Pregnant Women and Their Neonates

The utility of zidovudine for the prevention of maternal-fetal HIV transmission was demonstrated in a randomized, double-blind, placebo-controlled trial (ACTG076) conducted in HIV-infected pregnant women with CD4+ cell counts of 200 to 1,818 celIs/mm3 (median in the treated group: 560 celIs/mm3 ) who had little or no previous exposure to zidovudine. Oral zidovudine was initiated between 14 and 34 weeks of gestation (median 11 weeks of therapy) followed by IV administration of zidovudine during labor and delivery. Following birth, neonates received oral zidovudine syrup for 6 weeks. The study showed a statistically significant difference in the incidence of HIV infection in the neonates (based on viral culture from peripheral blood) between the group receiving zidovudine and the group receiving placebo. Of 363 neonates evaluated in the study, the estimated risk of HIV infection was 7.8% in the group receiving zidovudine and 24.9% in the placebo group, a relative reduction in transmission risk of 68.7%. Zidovudine was well tolerated by mothers and infants. There was no difference in pregnancy-related adverse events between the treatment groups.

Zidovudine Contraindications

Zidovudine Tablets are contraindicated for patients who have potentially life-threatening allergic reactions to any of the components of the formulation.

Zidovudine Side Effects

COMBIVIR and TRIZIVIR are combination product tablets that contain zidovudine as one of their components. Zidovudine should not be administered concomitantly with COMBIVIR or TRIZIVIR.

The incidence of adverse reactions appears to increase with disease progression; patients should be monitored carefully, especially as disease progression occurs.

Bone Marrow Suppression

Zidovudine should be used with caution in patients who have bone marrow compromise evidenced by granulocyte count <1,000 celIs/mm3 or hemoglobin <9.5 g/dL. In patients with advanced symptomatic HIV disease, anemia and neutropenia were the most significant adverse events observed. There have been reports of pancytopenia associated with the use of zidovudine, which was reversible in most instances after discontinuance of the drug. However, significant anemia, in many cases requiring dose adjustment, discontinuation of zidovudine, and/or blood transfusions, has occurred during treatment with zidovudine alone or in combination with other antiretrovirals.

Frequent blood counts are strongly recommended in patients with advanced HIV disease who are treated with zidovudine. For HIV-infected individuals and patients with asymptomatic or early HIV disease, periodic blood counts are recommended. If anemia or neutropenia develops, dosage adjustments may be necessary (see DOSAGE AND ADMINISTRATION).

Myopathy

Myopathy and myositis with pathological changes, similar to that produced by HIV disease, have been associated with prolonged use of zidovudine.

Lactic Acidosis/Severe Hepatomegaly With Steatosis

Lactic acidosis and severe hepatomegaly with steatosis, including fatal cases, have been reported with the use of nucleoside analogues alone or in combination, including zidovudine and other antiretrovirals. A majority of these cases have been in women. Obesity and prolonged exposure to antiretroviral nucleoside analogues may be risk factors.
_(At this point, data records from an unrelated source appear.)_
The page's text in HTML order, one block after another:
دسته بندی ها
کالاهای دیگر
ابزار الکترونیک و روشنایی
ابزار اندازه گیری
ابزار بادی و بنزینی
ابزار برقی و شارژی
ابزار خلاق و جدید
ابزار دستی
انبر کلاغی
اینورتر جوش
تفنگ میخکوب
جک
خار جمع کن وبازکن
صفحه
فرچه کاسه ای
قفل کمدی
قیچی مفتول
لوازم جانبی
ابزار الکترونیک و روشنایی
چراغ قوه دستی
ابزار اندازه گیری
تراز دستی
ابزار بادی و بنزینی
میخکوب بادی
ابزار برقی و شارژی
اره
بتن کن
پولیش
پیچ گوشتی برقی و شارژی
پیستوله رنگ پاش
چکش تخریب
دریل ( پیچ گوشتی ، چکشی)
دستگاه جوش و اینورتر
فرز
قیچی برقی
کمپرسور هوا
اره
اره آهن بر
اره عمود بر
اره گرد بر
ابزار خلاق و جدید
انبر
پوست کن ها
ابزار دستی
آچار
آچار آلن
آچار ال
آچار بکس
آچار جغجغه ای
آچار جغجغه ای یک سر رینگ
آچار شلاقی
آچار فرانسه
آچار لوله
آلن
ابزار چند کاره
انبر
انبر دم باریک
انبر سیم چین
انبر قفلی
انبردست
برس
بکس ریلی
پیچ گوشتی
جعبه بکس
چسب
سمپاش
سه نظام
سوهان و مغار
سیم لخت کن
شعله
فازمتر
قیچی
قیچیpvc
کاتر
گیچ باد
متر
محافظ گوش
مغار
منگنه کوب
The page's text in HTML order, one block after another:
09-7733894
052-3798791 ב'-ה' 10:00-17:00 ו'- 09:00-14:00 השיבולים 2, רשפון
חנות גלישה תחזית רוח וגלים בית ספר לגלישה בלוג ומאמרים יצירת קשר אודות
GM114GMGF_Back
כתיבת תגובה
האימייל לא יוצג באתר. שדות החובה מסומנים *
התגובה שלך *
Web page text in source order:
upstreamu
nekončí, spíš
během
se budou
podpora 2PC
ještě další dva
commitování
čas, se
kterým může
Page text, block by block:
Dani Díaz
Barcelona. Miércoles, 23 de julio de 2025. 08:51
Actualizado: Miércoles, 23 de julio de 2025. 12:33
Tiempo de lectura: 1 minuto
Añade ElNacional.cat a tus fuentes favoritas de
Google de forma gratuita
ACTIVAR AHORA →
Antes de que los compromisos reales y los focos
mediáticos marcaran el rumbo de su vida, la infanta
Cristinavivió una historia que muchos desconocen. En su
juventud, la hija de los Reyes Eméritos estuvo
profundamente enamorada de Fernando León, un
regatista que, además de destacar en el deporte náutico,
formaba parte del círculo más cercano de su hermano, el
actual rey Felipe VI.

Particular caution should be exercised when administering zidovudine to any patient with known risk factors for liver disease; however, cases have also been reported in patients with no known risk factors. Treatment with zidovudine should be suspended in any patient who develops clinical or laboratory findings suggestive of lactic acidosis or pronounced hepatotoxicity (which may include hepatomegaly and steatosis even in the absence of marked transaminase elevations).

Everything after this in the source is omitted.